**TASK DIRECTIONS:**
From the records below, set down exactly the lines starting with the line that contains "Robustness and Accuracy" and going on through the line that contains "More about DROPS". Nothing else is wanted.

---------- RECORD SET

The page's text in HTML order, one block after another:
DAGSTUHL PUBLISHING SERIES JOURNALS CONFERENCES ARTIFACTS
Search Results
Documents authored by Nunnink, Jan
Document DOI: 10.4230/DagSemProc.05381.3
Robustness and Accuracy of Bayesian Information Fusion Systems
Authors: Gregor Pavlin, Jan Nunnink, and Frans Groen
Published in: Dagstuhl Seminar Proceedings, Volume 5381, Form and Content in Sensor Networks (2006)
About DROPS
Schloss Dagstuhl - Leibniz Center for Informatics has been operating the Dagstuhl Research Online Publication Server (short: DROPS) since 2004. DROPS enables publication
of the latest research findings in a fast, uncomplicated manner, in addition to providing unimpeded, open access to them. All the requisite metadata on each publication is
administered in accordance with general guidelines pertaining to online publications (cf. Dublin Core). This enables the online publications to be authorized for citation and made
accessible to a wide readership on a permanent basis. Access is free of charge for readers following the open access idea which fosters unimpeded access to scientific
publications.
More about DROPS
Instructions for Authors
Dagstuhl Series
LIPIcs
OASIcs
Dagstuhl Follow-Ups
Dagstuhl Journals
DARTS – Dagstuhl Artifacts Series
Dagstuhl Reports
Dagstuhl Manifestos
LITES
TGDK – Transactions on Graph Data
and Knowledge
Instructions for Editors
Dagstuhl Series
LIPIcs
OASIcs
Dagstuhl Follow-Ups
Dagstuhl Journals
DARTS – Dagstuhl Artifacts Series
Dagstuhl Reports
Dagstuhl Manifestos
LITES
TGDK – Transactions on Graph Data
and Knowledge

--------------------

**PROBLEM SOLUTION:**
Robustness and Accuracy of Bayesian Information Fusion Systems
Authors: Gregor Pavlin, Jan Nunnink, and Frans Groen
Published in: Dagstuhl Seminar Proceedings, Volume 5381, Form and Content in Sensor Networks (2006)
About DROPS
Schloss Dagstuhl - Leibniz Center for Informatics has been operating the Dagstuhl Research Online Publication Server (short: DROPS) since 2004. DROPS enables publication
of the latest research findings in a fast, uncomplicated manner, in addition to providing unimpeded, open access to them. All the requisite metadata on each publication is
administered in accordance with general guidelines pertaining to online publications (cf. Dublin Core). This enables the online publications to be authorized for citation and made
accessible to a wide readership on a permanent basis. Access is free of charge for readers following the open access idea which fosters unimpeded access to scientific
publications.
More about DROPS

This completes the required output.